**WHAT YOU ARE ASKED TO DO**: A faithful transcript of all the lines below, with no pictures, is the goal here.

>>>>>

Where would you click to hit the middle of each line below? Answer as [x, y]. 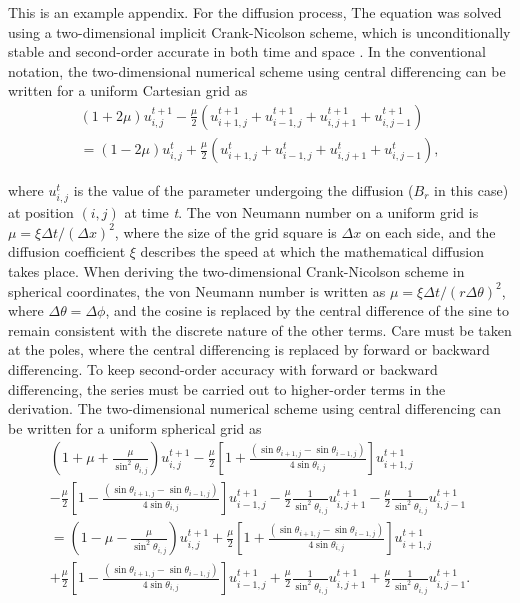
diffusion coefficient [67, 251]
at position [41, 212]
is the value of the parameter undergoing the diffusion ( [243, 190]
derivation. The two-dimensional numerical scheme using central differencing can [255, 408]
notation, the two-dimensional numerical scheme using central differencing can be [257, 70]
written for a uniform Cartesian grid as [128, 90]
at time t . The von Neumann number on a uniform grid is [301, 212]
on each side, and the [430, 231]
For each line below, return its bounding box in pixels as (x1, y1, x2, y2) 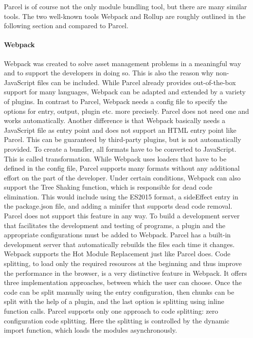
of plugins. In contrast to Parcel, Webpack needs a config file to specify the (4, 96, 228, 106)
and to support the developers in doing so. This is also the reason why (4, 68, 214, 78)
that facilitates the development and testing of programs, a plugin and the (4, 220, 225, 230)
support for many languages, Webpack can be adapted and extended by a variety (4, 87, 246, 97)
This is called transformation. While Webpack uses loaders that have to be (4, 153, 227, 163)
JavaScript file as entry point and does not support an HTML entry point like (4, 125, 236, 135)
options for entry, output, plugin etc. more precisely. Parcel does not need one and (4, 106, 249, 116)
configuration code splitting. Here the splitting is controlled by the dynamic (4, 315, 230, 325)
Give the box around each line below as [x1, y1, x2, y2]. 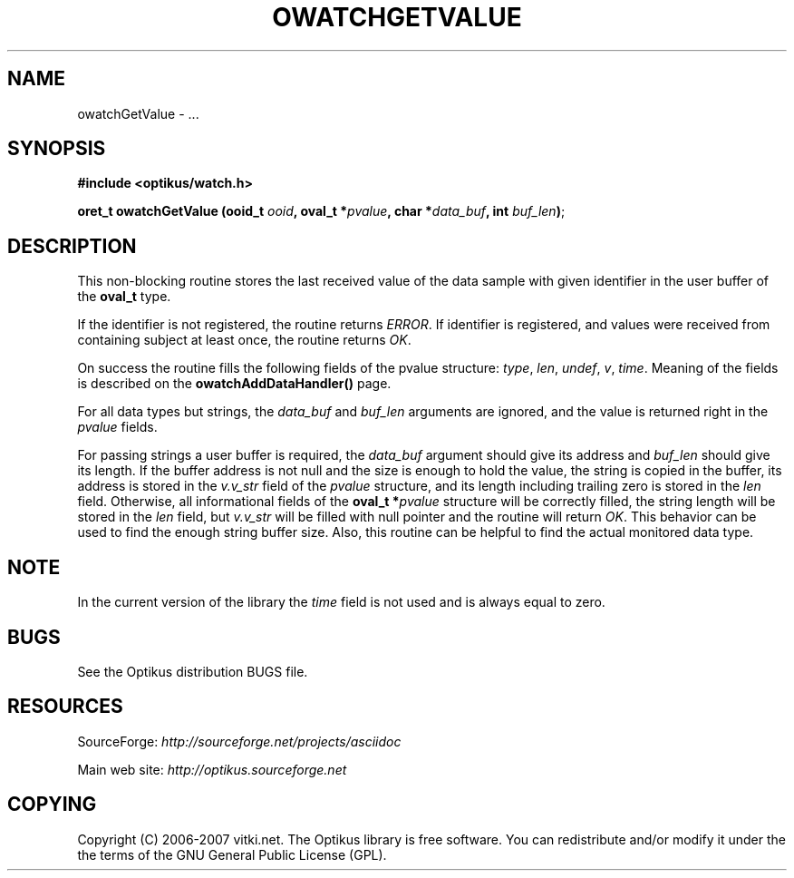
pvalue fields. [77, 419, 158, 435]
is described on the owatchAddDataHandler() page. [77, 376, 392, 392]
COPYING [7, 793, 97, 816]
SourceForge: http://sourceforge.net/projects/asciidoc [77, 733, 402, 749]
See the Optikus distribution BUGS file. [77, 663, 308, 679]
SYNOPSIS [7, 137, 106, 161]
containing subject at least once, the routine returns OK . [77, 332, 412, 348]
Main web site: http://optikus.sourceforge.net [77, 761, 347, 777]
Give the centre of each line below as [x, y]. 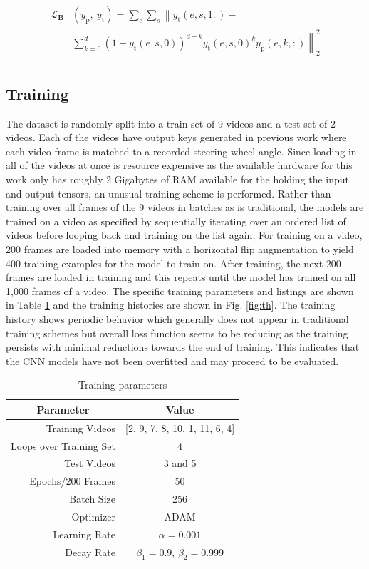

<<<<<

**ANSWER SECTION**:
Where would you click to hit the middle of each line below? Answer as [x, y]. 
diffusion coefficient [67, 251]
at position [41, 212]
is the value of the parameter undergoing the diffusion ( [243, 190]
derivation. The two-dimensional numerical scheme using central differencing can [255, 408]
notation, the two-dimensional numerical scheme using central differencing can be [257, 70]
written for a uniform Cartesian grid as [128, 90]
at time t . The von Neumann number on a uniform grid is [301, 212]
on each side, and the [430, 231]
For each line below, return its bounding box in pixels as (x1, y1, x2, y2) 
of plugins. In contrast to Parcel, Webpack needs a config file to specify the (4, 96, 228, 106)
and to support the developers in doing so. This is also the reason why (4, 68, 214, 78)
that facilitates the development and testing of programs, a plugin and the (4, 220, 225, 230)
support for many languages, Webpack can be adapted and extended by a variety (4, 87, 246, 97)
This is called transformation. While Webpack uses loaders that have to be (4, 153, 227, 163)
JavaScript file as entry point and does not support an HTML entry point like (4, 125, 236, 135)
options for entry, output, plugin etc. more precisely. Parcel does not need one and (4, 106, 249, 116)
configuration code splitting. Here the splitting is controlled by the dynamic (4, 315, 230, 325)
Give the box around each line below as [x1, y1, x2, y2]. 
pvalue fields. [77, 419, 158, 435]
is described on the owatchAddDataHandler() page. [77, 376, 392, 392]
COPYING [7, 793, 97, 816]
SourceForge: http://sourceforge.net/projects/asciidoc [77, 733, 402, 749]
See the Optikus distribution BUGS file. [77, 663, 308, 679]
SYNOPSIS [7, 137, 106, 161]
containing subject at least once, the routine returns OK . [77, 332, 412, 348]
Main web site: http://optikus.sourceforge.net [77, 761, 347, 777]
Give the centre of each line below as [x, y]. 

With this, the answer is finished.